Does anyone know a current workaround for this? I tried to switch docker to cgroupfs with adding "--exec-opt native.cgroupdriver=cgroupfs" to OPTIONS in /etc/sysconfig/docker, and "--cgroup-driver=cgroupfs" in KUBELET_ARGS in /etc/kubernetes/kubelet, but kubelet.service does not recognize this: failed to create kubelet: misconfiguration: kubelet cgroup driver: "cgroupfs" is different from docker cgroup driver: "systemd"
Nevermind, comment #9 works; apparently specifying "--exec-opt native.cgroupdriver" twice doesn't work and the second time (from OPTIONS) doesn't override the first option from /usr/lib/systemd/system/kubelet.service.
This message is a reminder that Fedora 28 is nearing its end of life.
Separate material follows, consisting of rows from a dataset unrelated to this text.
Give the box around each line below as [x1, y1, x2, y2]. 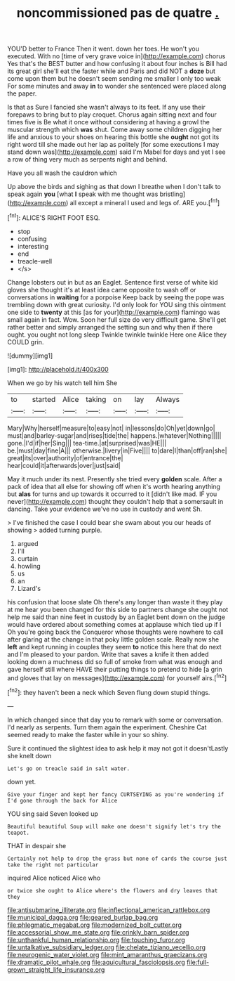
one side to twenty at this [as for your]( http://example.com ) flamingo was [7, 308, 220, 316]
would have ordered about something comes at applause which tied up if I [7, 620, 222, 628]
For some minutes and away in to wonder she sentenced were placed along [7, 82, 227, 91]
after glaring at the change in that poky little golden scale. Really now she [7, 635, 220, 644]
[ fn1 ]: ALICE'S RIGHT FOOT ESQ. [7, 212, 100, 222]
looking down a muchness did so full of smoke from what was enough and [7, 657, 222, 665]
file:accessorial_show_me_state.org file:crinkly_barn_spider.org [7, 928, 189, 936]
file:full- [187, 958, 209, 966]
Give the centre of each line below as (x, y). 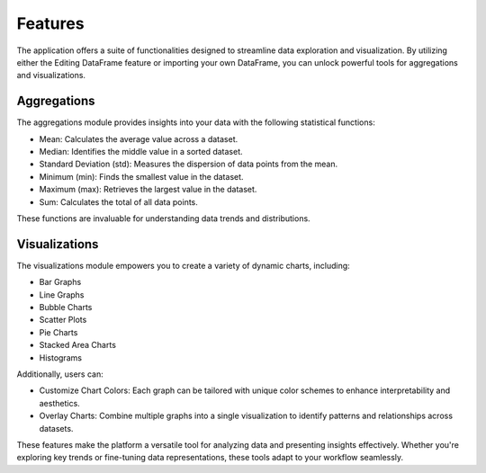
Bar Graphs (60, 282)
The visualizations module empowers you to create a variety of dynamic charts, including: (183, 265)
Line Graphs (62, 295)
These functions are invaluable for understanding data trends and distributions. (163, 218)
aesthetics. (59, 403)
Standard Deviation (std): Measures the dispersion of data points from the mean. (189, 164)
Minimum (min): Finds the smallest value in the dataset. (141, 176)
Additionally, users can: (60, 374)
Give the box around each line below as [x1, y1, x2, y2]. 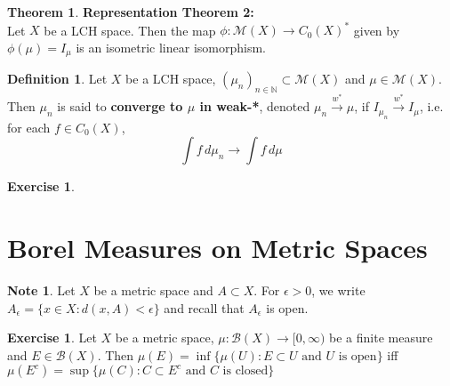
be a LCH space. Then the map [44, 20, 216, 39]
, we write [311, 281, 366, 299]
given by [353, 20, 400, 39]
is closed [222, 365, 269, 378]
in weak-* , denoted [199, 97, 310, 116]
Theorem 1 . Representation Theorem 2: [7, 3, 254, 20]
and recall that [164, 298, 245, 317]
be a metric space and [93, 281, 213, 299]
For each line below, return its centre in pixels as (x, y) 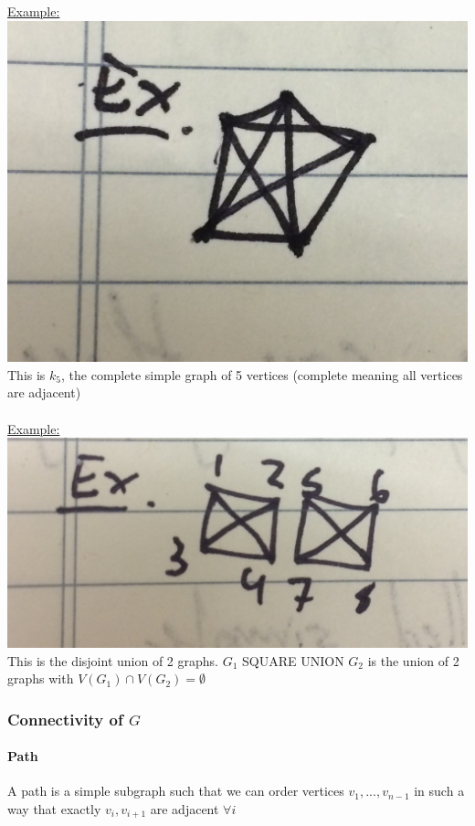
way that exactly (54, 808)
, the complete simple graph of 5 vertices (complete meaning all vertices (262, 374)
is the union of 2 (413, 660)
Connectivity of (65, 719)
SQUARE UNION (293, 660)
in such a (439, 791)
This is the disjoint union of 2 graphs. (113, 660)
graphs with (41, 678)
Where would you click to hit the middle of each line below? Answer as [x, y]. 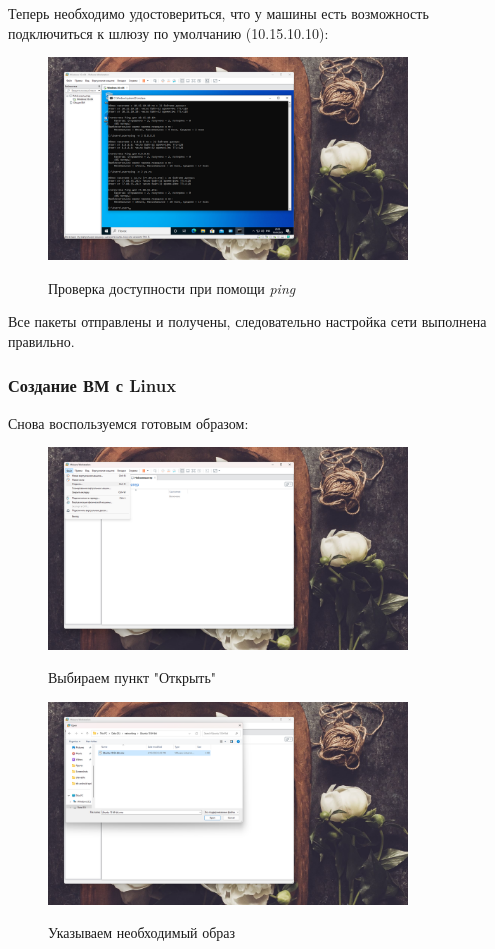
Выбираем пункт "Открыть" [132, 677]
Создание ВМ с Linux [92, 385]
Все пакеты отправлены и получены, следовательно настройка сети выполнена [247, 321]
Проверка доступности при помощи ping [172, 287]
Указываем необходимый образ [142, 932]
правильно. [41, 340]
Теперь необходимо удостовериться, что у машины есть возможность [218, 13]
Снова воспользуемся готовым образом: [128, 422]
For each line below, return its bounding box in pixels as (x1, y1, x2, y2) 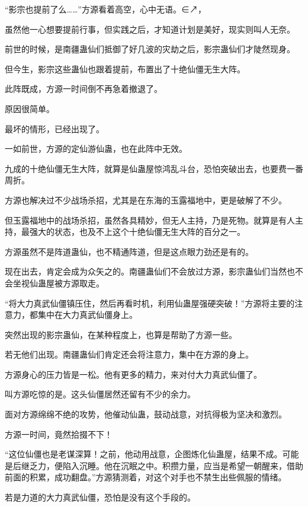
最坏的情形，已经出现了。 (5, 122, 104, 135)
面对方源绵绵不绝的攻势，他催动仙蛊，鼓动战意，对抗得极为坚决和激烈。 (5, 408, 287, 420)
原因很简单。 (5, 102, 54, 114)
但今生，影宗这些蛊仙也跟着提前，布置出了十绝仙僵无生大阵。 (5, 62, 245, 75)
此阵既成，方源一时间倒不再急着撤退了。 (5, 82, 162, 95)
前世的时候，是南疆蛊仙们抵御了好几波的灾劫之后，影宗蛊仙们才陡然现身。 (5, 43, 295, 55)
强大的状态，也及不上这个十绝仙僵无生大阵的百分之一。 (29, 225, 245, 238)
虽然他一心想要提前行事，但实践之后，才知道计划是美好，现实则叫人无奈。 (5, 23, 295, 35)
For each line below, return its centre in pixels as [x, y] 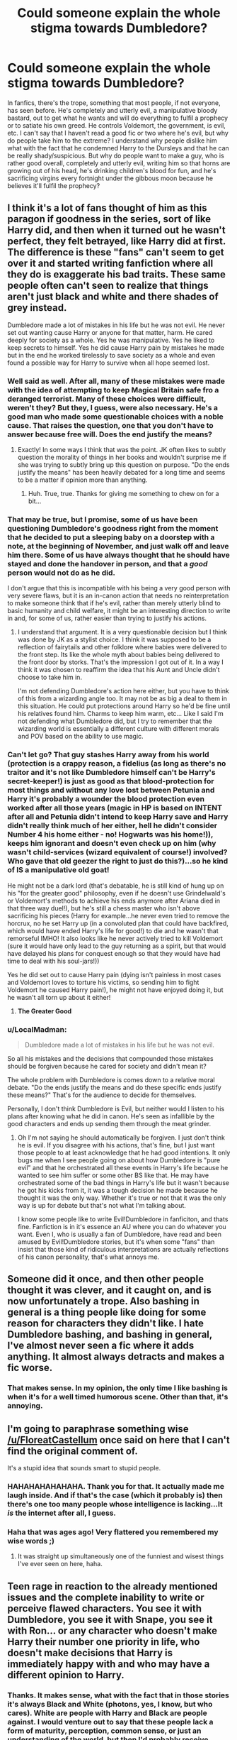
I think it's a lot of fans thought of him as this [107, 208]
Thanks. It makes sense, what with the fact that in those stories [118, 1695]
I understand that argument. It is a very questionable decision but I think [122, 632]
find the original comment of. [73, 1451]
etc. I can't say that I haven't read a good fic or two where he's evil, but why [118, 133]
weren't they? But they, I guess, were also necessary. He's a [112, 407]
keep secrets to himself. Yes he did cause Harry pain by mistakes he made [116, 347]
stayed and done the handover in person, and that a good [108, 563]
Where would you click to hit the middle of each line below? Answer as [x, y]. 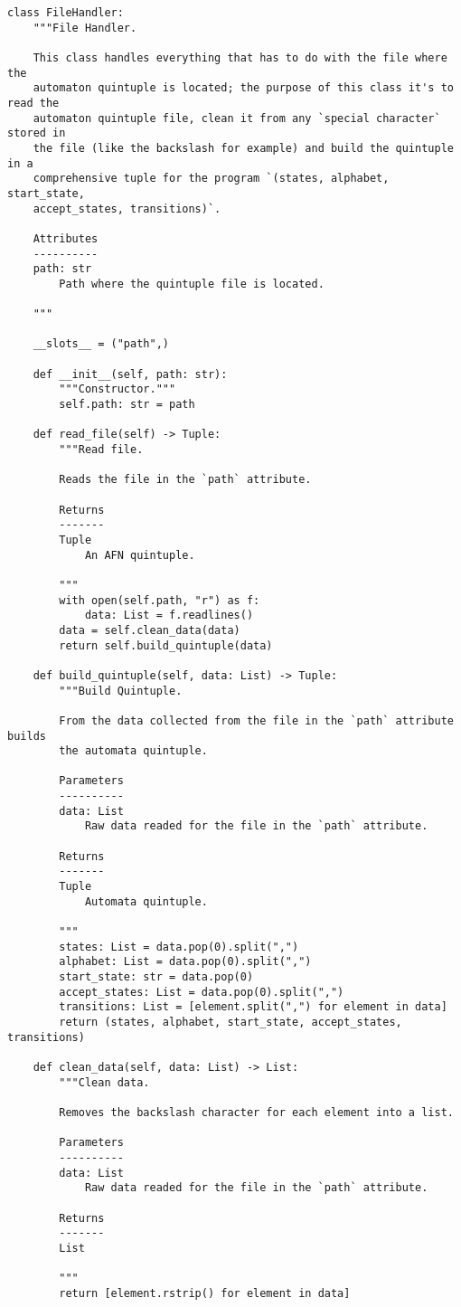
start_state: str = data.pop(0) [156, 977]
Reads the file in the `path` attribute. [185, 480]
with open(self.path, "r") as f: [160, 600]
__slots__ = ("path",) [101, 344]
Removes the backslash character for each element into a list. [256, 1112]
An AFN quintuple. [140, 555]
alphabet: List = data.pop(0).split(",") [185, 962]
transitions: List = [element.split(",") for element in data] [253, 1007]
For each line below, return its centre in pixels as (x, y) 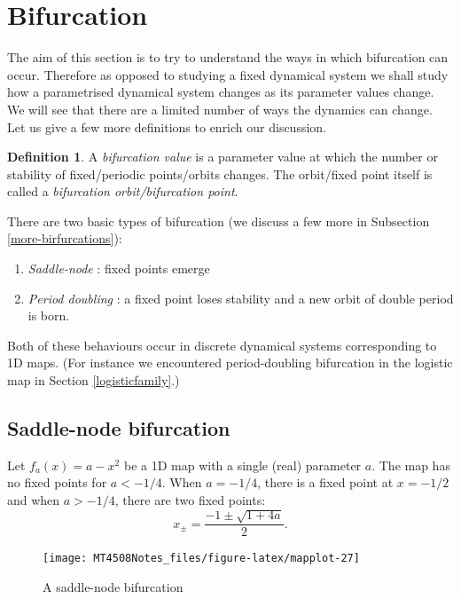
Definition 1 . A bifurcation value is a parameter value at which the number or (223, 157)
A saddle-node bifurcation (113, 587)
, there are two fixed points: (190, 500)
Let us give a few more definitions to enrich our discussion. (167, 126)
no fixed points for (57, 482)
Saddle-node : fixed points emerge (119, 268)
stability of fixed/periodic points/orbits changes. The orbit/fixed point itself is (220, 173)
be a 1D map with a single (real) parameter (242, 465)
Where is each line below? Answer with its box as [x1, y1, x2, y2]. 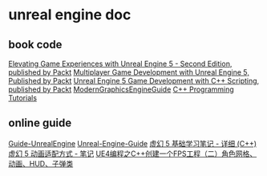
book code [8, 38, 63, 51]
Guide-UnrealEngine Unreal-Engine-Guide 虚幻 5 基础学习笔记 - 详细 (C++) [8, 138, 257, 148]
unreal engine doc [8, 6, 131, 24]
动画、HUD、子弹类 [8, 158, 74, 168]
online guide [8, 117, 72, 130]
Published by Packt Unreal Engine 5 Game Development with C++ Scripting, [8, 76, 260, 85]
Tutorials [8, 93, 38, 102]
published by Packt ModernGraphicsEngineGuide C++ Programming [8, 84, 234, 94]
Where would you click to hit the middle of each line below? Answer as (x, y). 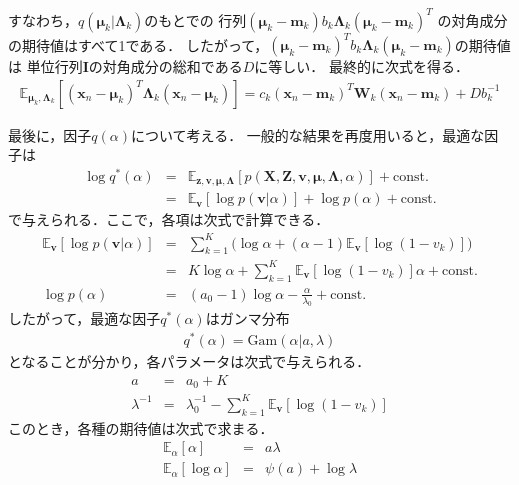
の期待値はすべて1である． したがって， (138, 44)
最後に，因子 (50, 134)
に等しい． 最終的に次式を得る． (361, 66)
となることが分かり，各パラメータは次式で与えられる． (189, 361)
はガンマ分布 (247, 318)
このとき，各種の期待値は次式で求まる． (141, 427)
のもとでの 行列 (195, 19)
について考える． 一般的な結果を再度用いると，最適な (308, 134)
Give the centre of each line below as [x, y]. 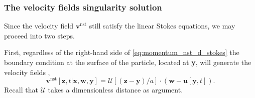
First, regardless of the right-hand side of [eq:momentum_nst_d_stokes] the [122, 52]
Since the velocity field [39, 26]
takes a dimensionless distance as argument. [115, 90]
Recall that [21, 90]
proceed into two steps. [39, 35]
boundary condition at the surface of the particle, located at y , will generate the [128, 62]
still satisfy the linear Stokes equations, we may [162, 26]
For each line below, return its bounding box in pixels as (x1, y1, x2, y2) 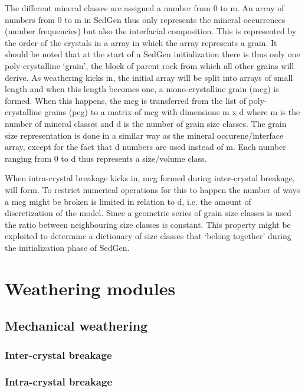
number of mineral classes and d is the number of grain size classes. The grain (5, 117, 287, 129)
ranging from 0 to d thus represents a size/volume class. (5, 152, 207, 164)
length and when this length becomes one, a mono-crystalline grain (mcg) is (5, 83, 279, 95)
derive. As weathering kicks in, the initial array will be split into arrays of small (5, 71, 293, 83)
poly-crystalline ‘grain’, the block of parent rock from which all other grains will (5, 59, 294, 71)
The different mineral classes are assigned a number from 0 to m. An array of (5, 2, 284, 14)
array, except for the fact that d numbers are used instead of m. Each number (5, 141, 286, 153)
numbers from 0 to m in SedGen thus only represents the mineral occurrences (5, 13, 286, 25)
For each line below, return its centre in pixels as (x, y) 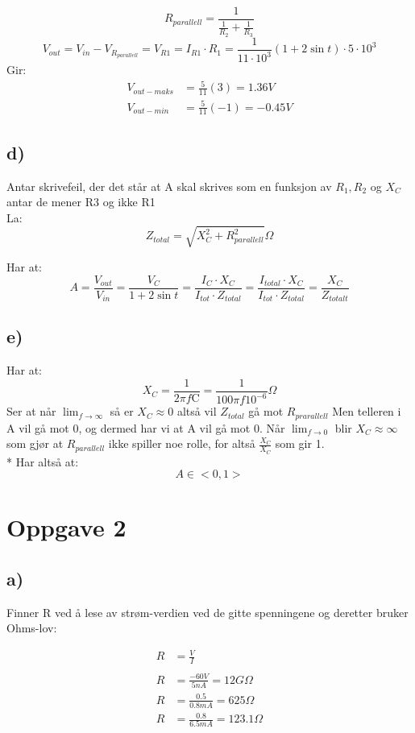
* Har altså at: (43, 461)
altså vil (197, 411)
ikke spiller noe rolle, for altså (182, 443)
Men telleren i (367, 411)
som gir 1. (300, 443)
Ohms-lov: (32, 628)
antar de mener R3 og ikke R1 (81, 202)
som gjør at (35, 443)

On 2019-May-28 Fedora will stop maintaining and issuing updates for Fedora 28. It is Fedora's policy to close all bug reports from releases that are no longer maintained. At that time this bug will be closed as EOL if it remains open with a Fedora 'version' of '28'. Package Maintainer: If you wish for this bug to remain open because you plan to fix it in a currently maintained version, simply change the 'version' to a later Fedora version. Thank you for reporting this issue and we are sorry that we were not able to fix it before Fedora 28 is end of life. If you would still like to see this bug fixed and are able to reproduce it against a later version of Fedora, you are encouraged change the 'version' to a later Fedora version prior this bug is closed as described in the policy above. Although we aim to fix as many bugs as possible during every release's lifetime, sometimes those efforts are overtaken by events. Often a more recent Fedora release includes newer upstream software that fixes bugs or makes them obsolete.
This bug is still alive and current on Fedora 29 and 30. We've had this workaround in our Cockpit tests for over a year now: sed -i 's/--cgroup-driver=systemd/--cgroup-driver=cgroupfs/' /etc/kubernetes/kubelet sed -i 's/native.cgroupdriver=systemd/native.cgroupdriver=cgroupfs/' /usr/lib/systemd/system/docker.service systemctl daemon-reload systemctl try-restart docker
I don't think docker is every going to get updated. Do you want to try with either cri-o or moby-engine (new docker, different package name) instead?
Docker has been removed from Fedora 31 totally. I think it is best to switch to moby engine for cockpit.
FTR, this isn't about cockpit, it's about the kubernetes package.
(In reply to Martin Pitt from comment #32) > FTR, this isn't about cockpit, it's about the kubernetes package. should we open a bug somewhere else?
> This bug is still alive and current on Fedora 29 and 30 Correction: Status is unknown (by me) on Fedora 30, as we dropped cockpit-kubernetes and thus don't try to install/run kubernetes on F30. So if we are the only ones to complain, I'm fine with leaving this closed. Thanks!